Un Appello per il Futuro
Al ritmo attuale, si stima che oltre 150 milioni di ragazze si sposeranno prima del 18° compleanno entro il 2030. È imperativo agire ora per garantire che ogni bambina abbia il diritto di vivere la propria infanzia, di ricevere un'istruzione e di scegliere liberamente il proprio futuro. La vita di milioni di donne e bambine vale ancora oggi molto meno di quella degli uomini, e questa disuguaglianza deve essere combattuta con determinazione. Il matrimonio dovrebbe essere un sogno, non un incubo imposto contro la propria volontà.
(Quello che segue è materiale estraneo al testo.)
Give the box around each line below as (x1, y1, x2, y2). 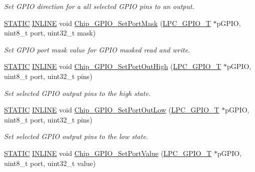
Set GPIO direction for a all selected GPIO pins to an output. (4, 1, 194, 11)
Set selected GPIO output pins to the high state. (4, 87, 151, 98)
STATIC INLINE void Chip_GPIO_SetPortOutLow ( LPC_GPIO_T (4, 104, 219, 115)
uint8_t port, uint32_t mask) (4, 27, 96, 38)
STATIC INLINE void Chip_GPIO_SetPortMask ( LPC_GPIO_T (4, 17, 211, 28)
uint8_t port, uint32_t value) (4, 157, 96, 168)
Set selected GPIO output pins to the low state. (4, 131, 148, 141)
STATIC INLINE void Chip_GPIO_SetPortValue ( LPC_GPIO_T (4, 147, 212, 158)

Nel Rapporto sullo stato della popolazione, “Contro la mia volontà”, redatto dall’UNFPA (Fondo delle Nazioni Unite per la Popolazione), vengono forniti numeri allarmanti: ad oggi, in 57 Paesi, solo il 55% delle donne sposate o conviventi tra i 15 e i 49 anni decide liberamente in merito al proprio corpo.
Le storie di Aisha, Farida e Fatima, pur essendo esempi specifici, rappresentano la realtà di milioni di bambine e ragazze costrette a un destino che non hanno scelto. Le loro esperienze, spesso crude e violente, sono un monito e un appello all'azione affinché questa pratica primitiva e ripugnante venga finalmente messa al bando in tutto il mondo, garantendo a ogni bambina il diritto di essere semplicemente una bambina.